Italy is one of Europe's slowest BEV markets. In my BEV Trajectory Gallery, the whole-market curve needs around 25 years to climb from 20% to 80% BEV share, which is bottom-tier territory, down with Slovakia and Lithuania. But that single number turns out to be a picture that has room for a deep dive, and I only had to do one thing to do that dive: split Italy's UNRAE registrations into rental fleets and everything else.

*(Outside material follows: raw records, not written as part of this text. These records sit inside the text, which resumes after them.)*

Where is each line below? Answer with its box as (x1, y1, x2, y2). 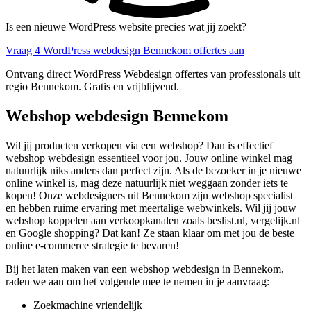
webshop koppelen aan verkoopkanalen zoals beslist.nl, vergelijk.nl (6, 215, 300, 227)
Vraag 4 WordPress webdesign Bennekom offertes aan (6, 44, 244, 57)
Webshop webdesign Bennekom (6, 107, 228, 126)
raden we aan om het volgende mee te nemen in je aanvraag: (6, 276, 269, 288)
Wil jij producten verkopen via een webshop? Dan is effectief (6, 140, 273, 152)
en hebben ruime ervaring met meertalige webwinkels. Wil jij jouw (6, 202, 296, 215)
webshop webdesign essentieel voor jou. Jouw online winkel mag (6, 152, 292, 165)
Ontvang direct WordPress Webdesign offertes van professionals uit (6, 68, 300, 81)
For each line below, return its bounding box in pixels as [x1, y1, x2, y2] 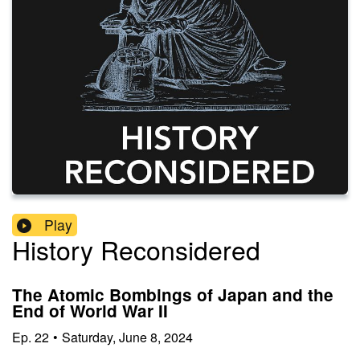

A quick word on the split, because it isn't the obvious one. My Rental segment combines long-term rental (NLT), short-term rental (NBT), and rental-flagged dealer registrations (together about a third of all Italian registrations). NonRental is the rest, mostly private buyers, plus some direct corporate purchases and private leases. It's a split by registration channel, not by "person versus company", although it is not too far off.
The observation
Here's the whole market — the number everyone quotes:
Now everything except rental fleets:
And rental fleets alone:
That's the whole story in three pictures. Strip out the rental fleets and Italy's transition time drops from ~25 years to ~17, which still not fast, but a completely different league as it is Spain / Romania / South Korea territory: unspectacular, but clearly moving. The ~25 year blended figure, by contrast, sits in a much slower group. And the rental curve on its own? Effectively frozen.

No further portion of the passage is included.